The new PULSE flash imaging protocol was a great success, reducing imaging time from over sixty seconds down to ten, with the bottleneck being the speed at which the flash memory could be erased or written. After the success of PULSE flash imaging, attempts were made to implement other protocols on top of it, with varying degrees of success. A protocol for streaming log messages over PULSE was implemented, as well as a protocol for reading data from external flash. There were attempts to implement prompt commands and even an RPC system using dynamically-loaded binary modules over PULSE, but they required reliable and in-order delivery, and implementing a reliable transmission scheme separately for each application protocol proved to be very time-consuming and bug-prone.
Other flaws in PULSE became apparent as it came into wider use. The checksum used to protect the integrity of PULSE frames was discovered to have a serious flaw, where up to three trailing 0x00 bytes could be appended to or dropped from a packet without changing the checksum value. This flaw, combined with the lack of explicit length fields in the protocol headers, made it much more likely for PULSE flash imaging to write corrupted data. This was discovered shortly after test automation switched over to PULSE flash imaging.
Make TA Green Again
Around January 2016, it was decided that the issues with PULSE that were preventing test automation from fully dropping use of the legacy serial console would best be resolved by taking the lessons learned from PULSE and designing a successor. This new protocol suite, appropriately enough, is called PULSEv2. It is designed with test automation in mind, with the intention of completely replacing the legacy serial console for test automation, developers and the factory. It is much better at communicating and synchronizing link state, which solves problems that test automation was running into with the firmware crashing and rebooting getting the test harness confused. It uses a standard checksum without the flaws of its predecessor, and packet lengths are explicit. And it is future-proofed by having an option-negotiation mechanism, allowing us to add new features to the protocol while allowing old and new implementations to interoperate.

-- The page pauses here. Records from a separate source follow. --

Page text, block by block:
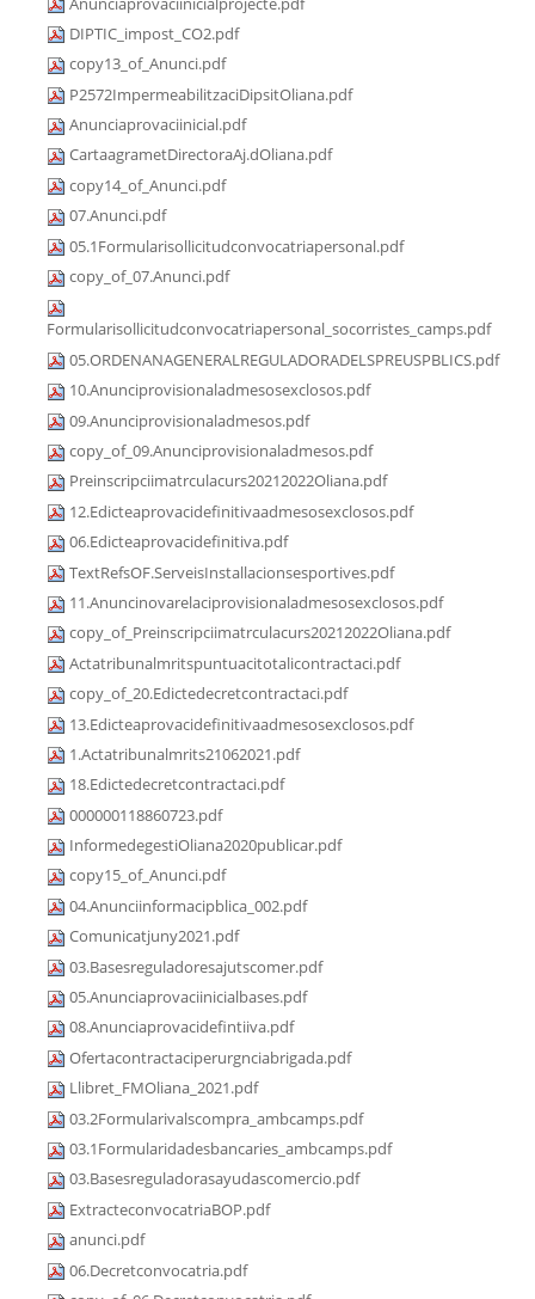
DIPTIC_impost_CO2.pdf
copy13_of_Anunci.pdf
P2572ImpermeabilitzaciDipsitOliana.pdf
Anunciaprovaciinicial.pdf
CartaagrametDirectoraAj.dOliana.pdf
copy14_of_Anunci.pdf
07.Anunci.pdf
05.1Formularisollicitudconvocatriapersonal.pdf
copy_of_07.Anunci.pdf
Formularisollicitudconvocatriapersonal_socorristes_camps.pdf
05.ORDENANAGENERALREGULADORADELSPREUSPBLICS.pdf
10.Anunciprovisionaladmesosexclosos.pdf
09.Anunciprovisionaladmesos.pdf
copy_of_09.Anunciprovisionaladmesos.pdf
Preinscripciimatrculacurs20212022Oliana.pdf
12.Edicteaprovacidefinitivaadmesosexclosos.pdf
06.Edicteaprovacidefinitiva.pdf
TextRefsOF.ServeisInstallacionsesportives.pdf
11.Anuncinovarelaciprovisionaladmesosexclosos.pdf
copy_of_Preinscripciimatrculacurs20212022Oliana.pdf
Actatribunalmritspuntuacitotalicontractaci.pdf
copy_of_20.Edictedecretcontractaci.pdf
13.Edicteaprovacidefinitivaadmesosexclosos.pdf
1.Actatribunalmrits21062021.pdf
18.Edictedecretcontractaci.pdf
000000118860723.pdf
InformedegestiOliana2020publicar.pdf
copy15_of_Anunci.pdf
04.Anunciinformacipblica_002.pdf
Comunicatjuny2021.pdf
03.Basesreguladoresajutscomer.pdf
05.Anunciaprovaciinicialbases.pdf
08.Anunciaprovacidefintiiva.pdf
Ofertacontractaciperurgnciabrigada.pdf
Llibret_FMOliana_2021.pdf
03.2Formularivalscompra_ambcamps.pdf
03.1Formularidadesbancaries_ambcamps.pdf
03.Basesreguladorasayudascomercio.pdf
ExtracteconvocatriaBOP.pdf
anunci.pdf
06.Decretconvocatria.pdf
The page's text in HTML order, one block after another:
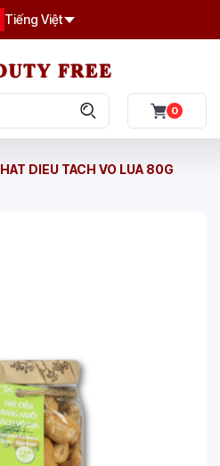
Tiếng Việt
0
HAT DIEU TACH VO LUA 80G
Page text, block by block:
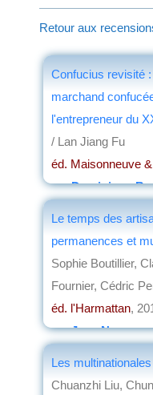
Retour aux
Confucius revisité
marchand
l'entrepreneur du
/ Lan Jiang Fu
éd. Maisonneuve
parDominique
Le temps des
permanences et
Sophie Boutillier,
Fournier, Cédric
éd. l'Harmattan,
parJean Nemo
Les
Chuanzhi Liu,
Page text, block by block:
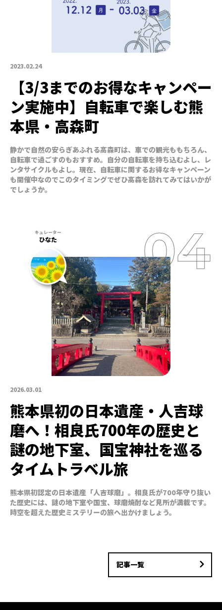
2023.02.24
【3/3までのお得なキャンペー
ン実施中】自転車で楽しむ熊
本県・高森町
静かで自然の安らぎあふれる高森町は、車での観光ももちろん、
自転車で過ごすのもおすすめ。自分の自転車を持ち込むよし、レ
ンタサイクルもよし。現在、自転車に関するお得なキャンペーン
も開催中なのでこのタイミングでぜひ高森を訪れてみてはいかが
でしょうか。
2026.03.01
ひなた
熊本県初の日本遺産・人吉球
磨へ！相良氏700年の歴史と
謎の地下室、国宝神社を巡る
タイムトラベル旅
熊本県初認定の日本遺産「人吉球磨」。相良氏が700年守り抜い
た歴史には、謎の地下室や国宝、球磨焼酎など見所が満載です。
時空を超えた歴史ミステリーの旅へ出かけましょう。
記事一覧
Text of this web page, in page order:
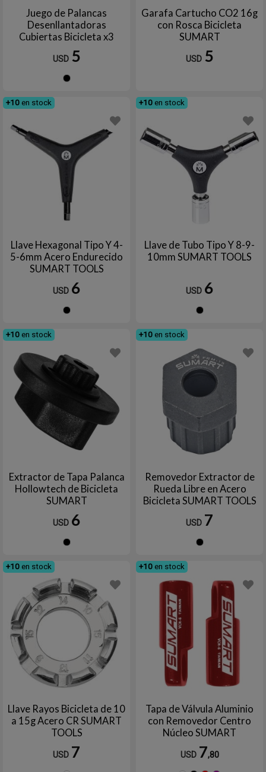
Juego de Palancas
Desenllantadoras
Cubiertas Bicicleta x3
Unidades Nylon de Alta
Calidad SUMART TOOLS
USD 5
Garafa Cartucho CO2 16g
con Rosca Bicicleta
SUMART
USD 5
+10 en stock
Llave Hexagonal Tipo Y 4-
5-6mm Acero Endurecido
SUMART TOOLS
USD 6
+10 en stock
Llave de Tubo Tipo Y 8-9-
10mm SUMART TOOLS
USD 6
+10 en stock
Extractor de Tapa Palanca
Hollowtech de Bicicleta
SUMART
USD 6
+10 en stock
Removedor Extractor de
Rueda Libre en Acero
Bicicleta SUMART TOOLS
USD 7
+10 en stock
Llave Rayos Bicicleta de 10
a 15g Acero CR SUMART
TOOLS
USD 7
+10 en stock
Tapa de Válvula Aluminio
con Removedor Centro
Núcleo SUMART
USD 7,80
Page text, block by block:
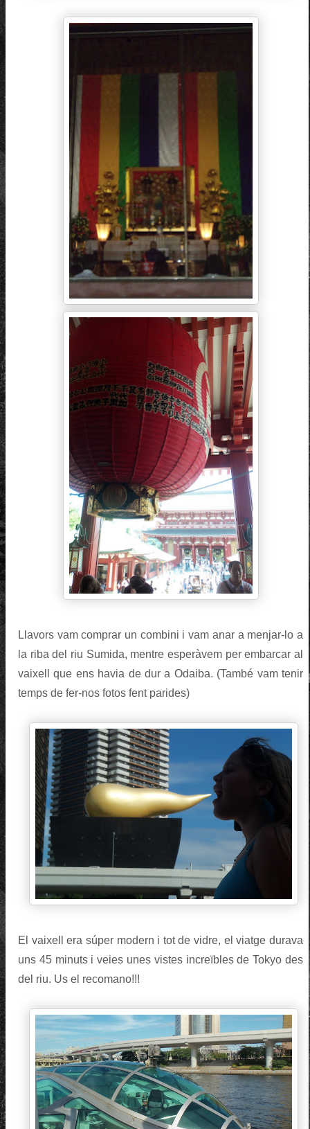
Llavors vam comprar un combini i vam anar a menjar-lo a
la riba del riu Sumida, mentre esperàvem per embarcar al
vaixell que ens havia de dur a Odaiba. (També vam tenir
temps de fer-nos fotos fent parides)
El vaixell era súper modern i tot de vidre, el viatge durava
uns 45 minuts i veies unes vistes increïbles de Tokyo des
del riu. Us el recomano!!!
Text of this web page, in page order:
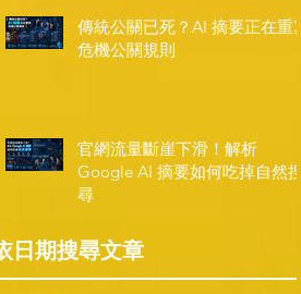
傳統公關已死？AI 摘要正在重寫
危機公關規則
官網流量斷崖下滑！解析
Google AI 摘要如何吃掉自然搜
尋
日期搜尋文章
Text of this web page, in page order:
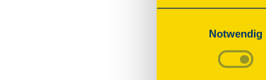
des
mit „Speichern“
Notwendig
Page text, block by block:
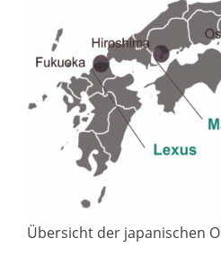
Übersicht der japanischen
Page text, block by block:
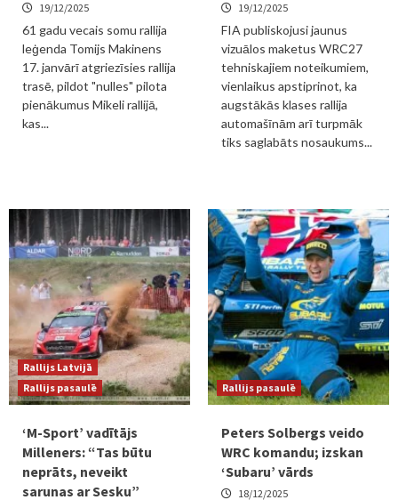
19/12/2025
61 gadu vecais somu rallija
leģenda Tomijs Makinens
17. janvārī atgriezīsies rallija
trasē, pildot "nulles" pilota
pienākumus Mikeli rallijā,
kas...
19/12/2025
FIA publiskojusi jaunus
vizuālos maketus WRC27
tehniskajiem noteikumiem,
vienlaikus apstiprinot, ka
augstākās klases rallija
automašīnām arī turpmāk
tiks saglabāts nosaukums...
Rallijs Latvijā
Rallijs pasaulē
‘M-Sport’ vadītājs
Milleners: “Tas būtu
neprāts, neveikt
sarunas ar Sesku”
Rallijs pasaulē
Peters Solbergs veido
WRC komandu; izskan
‘Subaru’ vārds
18/12/2025
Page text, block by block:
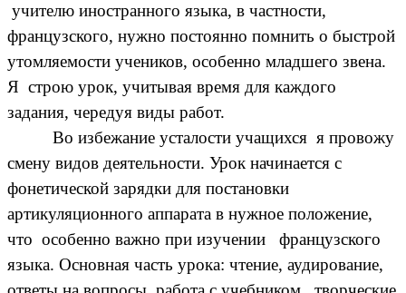
учителю иностранного языка, в частности,
французского, нужно постоянно помнить о быстрой
утомляемости учеников, особенно младшего звена.
Я строю урок, учитывая время для каждого
задания, чередуя виды работ.
Во избежание усталости учащихся я провожу
смену видов деятельности. Урок начинается с
фонетической зарядки для постановки
артикуляционного аппарата в нужное положение,
что особенно важно при изучении французского
языка. Основная часть урока: чтение, аудирование,
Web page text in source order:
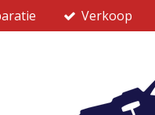
Verkoop
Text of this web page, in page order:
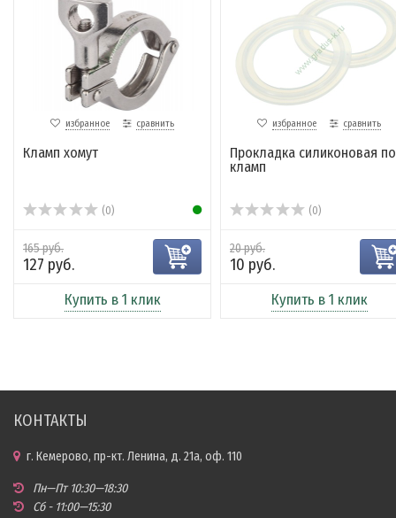
избранное сравнить
Кламп хомут
(0)
165 руб.
127 руб.
Купить в 1 клик
избранное сравнить
Прокладка силиконовая
кламп
(0)
20 руб.
10 руб.
Купить в 1 клик
КОНТАКТЫ
г. Кемерово, пр-кт. Ленина, д. 21а, оф. 110
Пн—Пт 10:30—18:30
Сб - 11:00—15:30
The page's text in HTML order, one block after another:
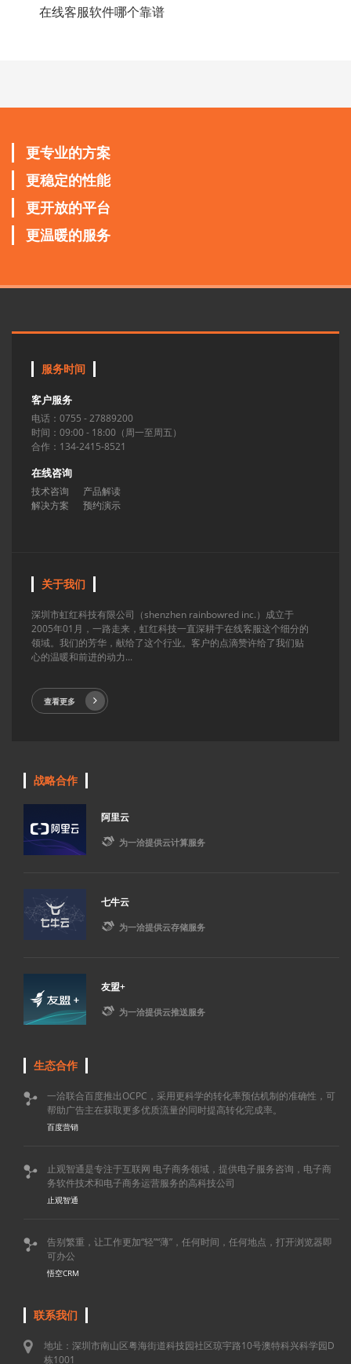
在线客服软件哪个靠谱
更专业的方案
更稳定的性能
更开放的平台
更温暖的服务
服务时间
客户服务
电话：0755 - 27889200
时间：09:00 - 18:00（周一至周五）
合作：134-2415-8521
在线咨询
技术咨询
产品解读
解决方案
预约演示
关于我们
深圳市虹红科技有限公司（shenzhen rainbowred inc.）成立于
2005年01月，一路走来，虹红科技一直深耕于在线客服这个细分的
领域。我们的芳华，献给了这个行业。客户的点滴赞许给了我们贴
心的温暖和前进的动力...
查看更多
战略合作
阿里云
 为一洽提供云计算服务
七牛云
 为一洽提供云存储服务
友盟+
 为一洽提供云推送服务
生态合作

一洽联合百度推出OCPC，采用更科学的转化率预估机制的准确性，可
帮助广告主在获取更多优质流量的同时提高转化完成率。
百度营销

止观智通是专注于互联网 电子商务领域，提供电子服务咨询，电子商
务软件技术和电子商务运营服务的高科技公司
止观智通

告别繁重，让工作更加“轻”“薄”，任何时间，任何地点，打开浏览器即
可办公
悟空CRM
联系我们
地址：深圳市南山区粤海街道科技园社区琼宇路10号澳特科兴科学园D
栋1001
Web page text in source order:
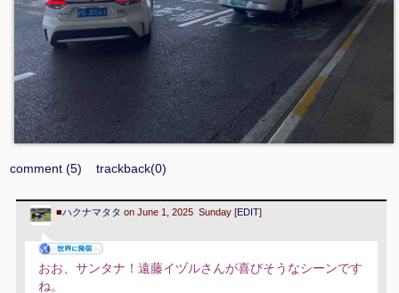
comment (5) trackback(0)
■ハクナマタタ on June 1, 2025 Sunday [EDIT]
おお、サンタナ！遠藤イヅルさんが喜びそうなシーンです
ね。
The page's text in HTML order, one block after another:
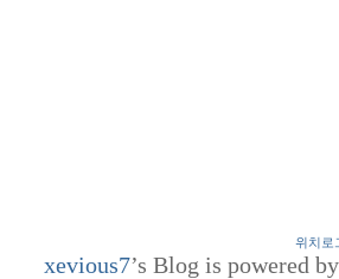
위치로
xevious7’s Blog is powered
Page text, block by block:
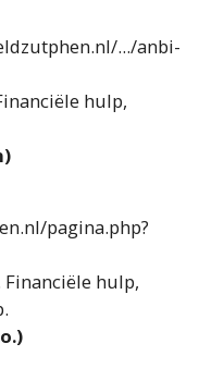
.../anbi-
hulp,
pagina.php?
hulp,
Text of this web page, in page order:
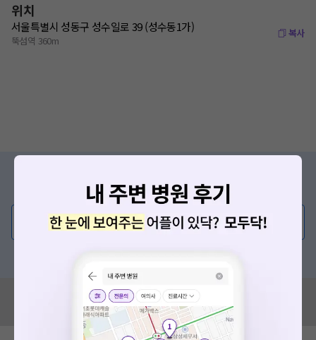
위치
서울특별시 성동구 성수일로 39 (성수동1가)
뚝섬역 360m
복사
증상/치료, 궁금한 점이 있나요?
의사가 직접 답해드려요!
💬 무엇이든 물어보세요
혹시 잘못된 병원정보가 있나요?
모두닥 팀에 알려주세요!
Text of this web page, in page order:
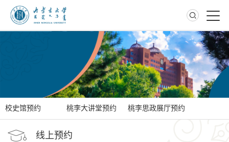
线上预约
校史馆预约 桃李大讲堂预约 桃李思政展厅预约
线上预约
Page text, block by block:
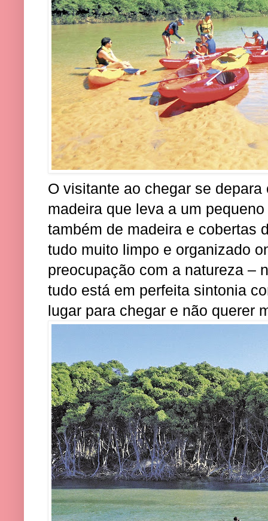
O visitante ao chegar se
madeira que leva a um
também de madeira e cobertas
tudo muito limpo e organizado
preocupação com a natureza –
tudo está em perfeita sintonia
lugar para chegar e não querer
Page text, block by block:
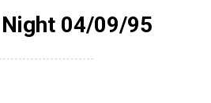
04/09/95
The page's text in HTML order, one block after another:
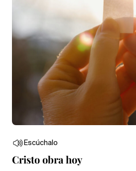
Escúchalo
Cristo obra hoy
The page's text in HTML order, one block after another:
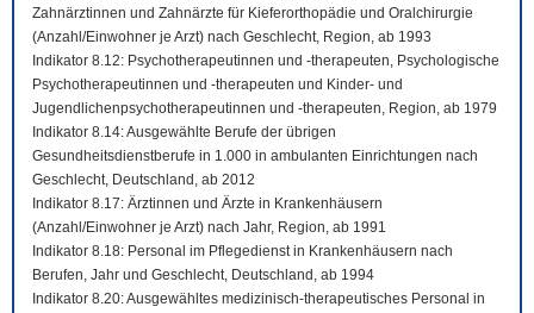
Zahnärztinnen und Zahnärzte für Kieferorthopädie und Oralchirurgie
(Anzahl/Einwohner je Arzt) nach Geschlecht, Region, ab 1993
Indikator 8.12: Psychotherapeutinnen und -therapeuten, Psychologische
Psychotherapeutinnen und -therapeuten und Kinder- und
Jugendlichenpsychotherapeutinnen und -therapeuten, Region, ab 1979
Indikator 8.14: Ausgewählte Berufe der übrigen
Gesundheitsdienstberufe in 1.000 in ambulanten Einrichtungen nach
Geschlecht, Deutschland, ab 2012
Indikator 8.17: Ärztinnen und Ärzte in Krankenhäusern
(Anzahl/Einwohner je Arzt) nach Jahr, Region, ab 1991
Indikator 8.18: Personal im Pflegedienst in Krankenhäusern nach
Berufen, Jahr und Geschlecht, Deutschland, ab 1994
Indikator 8.20: Ausgewähltes medizinisch-therapeutisches Personal in

Applications can choose to communicate with either best-effort datagram service (like PULSEv1), or reliable datagram service that guarantees in-order datagram delivery. Having the reliable transport available made it very easy to implement prompt commands over PULSEv2. And it was also suprisingly easy to implement a PULSEv2 transport for the Pebble Protocol, which allows developers and test automation to interact with bigboards using libpebble2 and pebble-tool, exactly like they can with emulators and sealed watches connected to phones.
Test automation switched over to PULSEv2 on 2016 May 31. It immediately cut down test run times and, once some bugs got shaken out, measurably improved the reliability of test automation. It also made the captured logs from test runs much more useful as messages were no longer getting dropped. PULSEv2 was made the default for all firmware developers at the end of September 2016.